Re:um, i could be terribly wrong here by Phil+Gregory · 2003-02-16 06:17 · Score: 2, Informative

See, when you PGP encrypt some text, it is only possible to encrypt it to one person (one public key). That's just how it works, it's inherent in the encryption methods used; however, PGP and GPG get around this by duplicating the entire message for each public key that it is encrypted to.

Incorrect. When PGP or GnuPG encrypts a message with a public key, they really just encrypt the message with a symmetric cypher and a sufficiently long, random key. Then they encrypt the key with the public key. (The reason for this is that public key cryptography is much, much slower than symmetric key stuff.) So for sending to multiple recipients, all that needs to be added is some additional header data for each recipient.
-rw-r--r-- 1 phil phil 212358 2003-02-16 13:01 original -rw-r--r-- 1 phil phil 90343 2003-02-16 13:02 one-recipient.gpg -rw-r--r-- 1 phil phil 90893 2003-02-16 13:04 three-recipients.gpg
A better solution would still be to encrypt the message with a particular public key for which the private key was widely available.

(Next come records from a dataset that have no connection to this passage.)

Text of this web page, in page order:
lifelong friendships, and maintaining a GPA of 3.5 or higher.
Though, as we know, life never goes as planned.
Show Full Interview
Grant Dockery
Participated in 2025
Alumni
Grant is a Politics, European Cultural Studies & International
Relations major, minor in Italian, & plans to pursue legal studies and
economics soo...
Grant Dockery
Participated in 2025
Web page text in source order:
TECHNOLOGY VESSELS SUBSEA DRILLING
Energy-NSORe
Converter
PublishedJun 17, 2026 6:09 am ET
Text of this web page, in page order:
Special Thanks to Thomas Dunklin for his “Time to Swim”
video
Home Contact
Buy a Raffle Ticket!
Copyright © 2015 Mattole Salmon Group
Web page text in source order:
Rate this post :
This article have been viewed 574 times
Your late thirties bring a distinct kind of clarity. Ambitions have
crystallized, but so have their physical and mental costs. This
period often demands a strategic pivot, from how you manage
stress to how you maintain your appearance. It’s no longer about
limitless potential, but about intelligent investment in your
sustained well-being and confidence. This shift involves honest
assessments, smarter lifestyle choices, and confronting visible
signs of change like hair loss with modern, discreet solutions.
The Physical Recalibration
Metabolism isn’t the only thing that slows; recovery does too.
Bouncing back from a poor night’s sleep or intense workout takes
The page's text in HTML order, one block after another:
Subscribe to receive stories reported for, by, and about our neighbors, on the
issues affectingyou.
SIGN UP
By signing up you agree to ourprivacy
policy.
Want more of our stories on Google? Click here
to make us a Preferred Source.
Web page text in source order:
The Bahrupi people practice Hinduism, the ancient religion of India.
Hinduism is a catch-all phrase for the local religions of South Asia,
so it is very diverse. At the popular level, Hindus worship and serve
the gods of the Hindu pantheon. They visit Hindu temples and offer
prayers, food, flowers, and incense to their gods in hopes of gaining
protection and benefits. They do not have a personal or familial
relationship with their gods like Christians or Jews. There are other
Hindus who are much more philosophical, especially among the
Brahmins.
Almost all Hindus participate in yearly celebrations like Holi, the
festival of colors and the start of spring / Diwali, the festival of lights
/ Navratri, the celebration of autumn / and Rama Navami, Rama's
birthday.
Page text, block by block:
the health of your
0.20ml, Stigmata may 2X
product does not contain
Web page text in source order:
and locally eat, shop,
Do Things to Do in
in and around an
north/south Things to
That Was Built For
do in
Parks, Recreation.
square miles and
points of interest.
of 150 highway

Encrypting the message with Bruce Schneier's private key makes sense cryptographically, but I don't believe PGP and GnuPG support that sort of behavior.

--Phil (Far too much of a crypto geek)

--
355/113 -- Not the famous irrational number PI, but an incredible simulation!
Re:The problem with content filtering by rookkey · 2003-02-16 08:16 · Score: 2, Informative

The number of people using something like SpamAssassin are so small, it's not worth their time.

Not for long. Filtering software such as SpamAssassin is now being used at the server level to recognize junk email for thousands of clients.

For example, the University of Colorado at Boulder now uses SpamAssassin to scan all incoming student email. This means SpamAssassin handles the spam filtering needs of a student population of 30,000. There is no doubt that as the spam problem increases, filtering solutions will begin to appear at the ISP level.